Everything except the pictures should be printed exactly as it appears in the records.

── Material for this exercise

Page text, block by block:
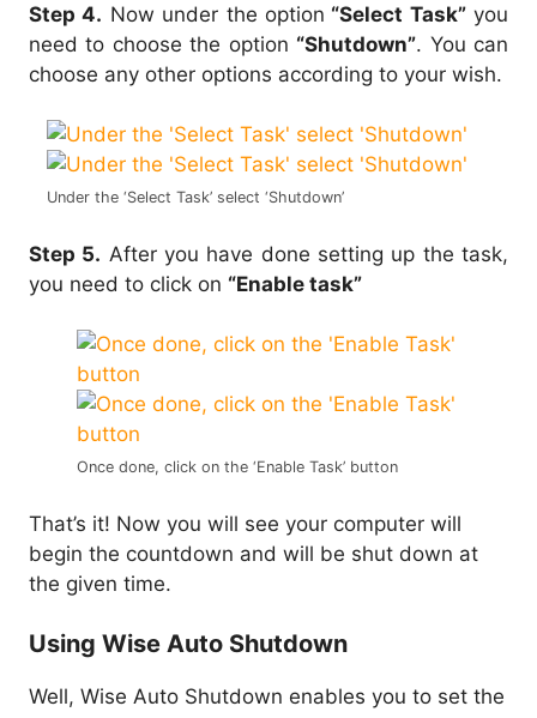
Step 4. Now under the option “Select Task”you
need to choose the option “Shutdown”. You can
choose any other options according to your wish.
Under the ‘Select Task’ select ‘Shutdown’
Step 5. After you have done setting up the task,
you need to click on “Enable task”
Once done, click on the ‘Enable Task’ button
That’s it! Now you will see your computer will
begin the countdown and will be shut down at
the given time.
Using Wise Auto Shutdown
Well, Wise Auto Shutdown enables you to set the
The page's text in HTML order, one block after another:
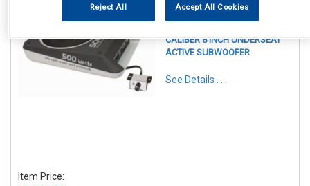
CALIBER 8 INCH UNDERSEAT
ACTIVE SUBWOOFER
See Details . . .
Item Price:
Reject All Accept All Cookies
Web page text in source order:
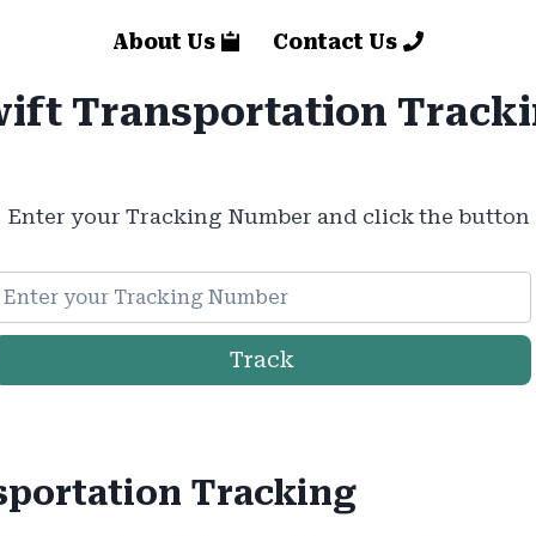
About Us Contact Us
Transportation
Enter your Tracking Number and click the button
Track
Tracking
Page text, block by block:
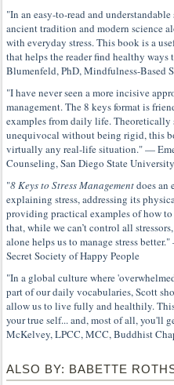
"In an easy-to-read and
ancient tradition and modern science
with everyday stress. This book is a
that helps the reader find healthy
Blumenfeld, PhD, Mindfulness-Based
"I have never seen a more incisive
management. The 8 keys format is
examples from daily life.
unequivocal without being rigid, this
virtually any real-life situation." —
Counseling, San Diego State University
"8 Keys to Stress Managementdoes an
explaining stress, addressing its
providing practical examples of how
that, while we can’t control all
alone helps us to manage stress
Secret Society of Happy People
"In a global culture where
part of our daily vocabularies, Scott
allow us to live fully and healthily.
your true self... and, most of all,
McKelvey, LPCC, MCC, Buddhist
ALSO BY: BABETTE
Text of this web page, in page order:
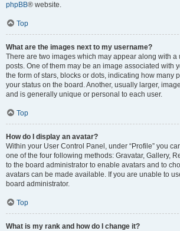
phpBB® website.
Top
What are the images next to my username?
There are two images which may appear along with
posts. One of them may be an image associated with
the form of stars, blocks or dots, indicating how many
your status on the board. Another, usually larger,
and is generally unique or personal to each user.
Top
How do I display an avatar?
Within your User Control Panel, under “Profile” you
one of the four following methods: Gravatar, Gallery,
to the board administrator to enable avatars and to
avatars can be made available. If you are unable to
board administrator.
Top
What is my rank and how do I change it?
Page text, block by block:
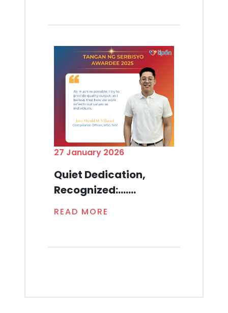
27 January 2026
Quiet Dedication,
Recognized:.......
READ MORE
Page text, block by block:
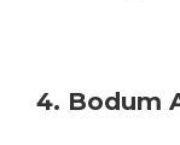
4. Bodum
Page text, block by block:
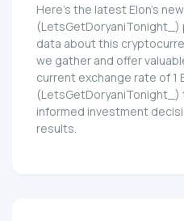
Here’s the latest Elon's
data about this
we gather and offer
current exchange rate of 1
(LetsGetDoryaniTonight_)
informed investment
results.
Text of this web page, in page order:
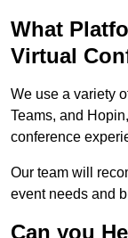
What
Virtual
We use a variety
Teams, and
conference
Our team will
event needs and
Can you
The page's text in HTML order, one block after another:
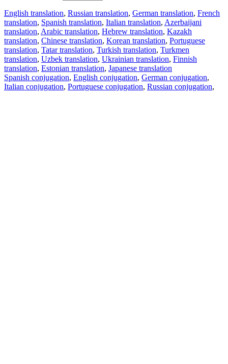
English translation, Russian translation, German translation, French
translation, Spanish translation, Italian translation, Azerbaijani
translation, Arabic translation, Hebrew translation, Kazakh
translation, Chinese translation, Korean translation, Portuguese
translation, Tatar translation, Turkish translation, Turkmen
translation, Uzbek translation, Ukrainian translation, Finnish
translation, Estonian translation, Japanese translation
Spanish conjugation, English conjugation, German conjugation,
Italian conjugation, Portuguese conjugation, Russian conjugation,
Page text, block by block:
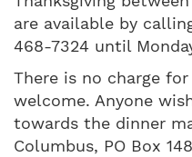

────

> _Solution for this exercise_
Page text, block by block:
Step 4. Now under the option “Select Task”you
need to choose the option “Shutdown”. You can
choose any other options according to your wish.
Under the ‘Select Task’ select ‘Shutdown’
Step 5. After you have done setting up the task,
you need to click on “Enable task”
Once done, click on the ‘Enable Task’ button
That’s it! Now you will see your computer will
begin the countdown and will be shut down at
the given time.
Using Wise Auto Shutdown
Well, Wise Auto Shutdown enables you to set the
The page's text in HTML order, one block after another:
CALIBER 8 INCH UNDERSEAT
ACTIVE SUBWOOFER
See Details . . .
Item Price:
Reject All Accept All Cookies
Web page text in source order:
About Us Contact Us
Transportation
Enter your Tracking Number and click the button
Track
Tracking
Page text, block by block:
"In an easy-to-read and
ancient tradition and modern science
with everyday stress. This book is a
that helps the reader find healthy
Blumenfeld, PhD, Mindfulness-Based
"I have never seen a more incisive
management. The 8 keys format is
examples from daily life.
unequivocal without being rigid, this
virtually any real-life situation." —
Counseling, San Diego State University
"8 Keys to Stress Managementdoes an
explaining stress, addressing its
providing practical examples of how
that, while we can’t control all
alone helps us to manage stress
Secret Society of Happy People
"In a global culture where
part of our daily vocabularies, Scott
allow us to live fully and healthily.
your true self... and, most of all,
McKelvey, LPCC, MCC, Buddhist
ALSO BY: BABETTE
Text of this web page, in page order:
phpBB® website.
Top
What are the images next to my username?
There are two images which may appear along with
posts. One of them may be an image associated with
the form of stars, blocks or dots, indicating how many
your status on the board. Another, usually larger,
and is generally unique or personal to each user.
Top
How do I display an avatar?
Within your User Control Panel, under “Profile” you
one of the four following methods: Gravatar, Gallery,
to the board administrator to enable avatars and to
avatars can be made available. If you are unable to
board administrator.
Top
What is my rank and how do I change it?
Page text, block by block:
27 January 2026
Quiet Dedication,
Recognized:.......
READ MORE
Page text, block by block:
4. Bodum
Page text, block by block:
Here’s the latest Elon's
data about this
we gather and offer
current exchange rate of 1
(LetsGetDoryaniTonight_)
informed investment
results.
Text of this web page, in page order:
What
Virtual
We use a variety
Teams, and
conference
Our team will
event needs and
Can you
The page's text in HTML order, one block after another:
English translation, Russian translation, German translation, French
translation, Spanish translation, Italian translation, Azerbaijani
translation, Arabic translation, Hebrew translation, Kazakh
translation, Chinese translation, Korean translation, Portuguese
translation, Tatar translation, Turkish translation, Turkmen
translation, Uzbek translation, Ukrainian translation, Finnish
translation, Estonian translation, Japanese translation
Spanish conjugation, English conjugation, German conjugation,
Italian conjugation, Portuguese conjugation, Russian conjugation,
Page text, block by block:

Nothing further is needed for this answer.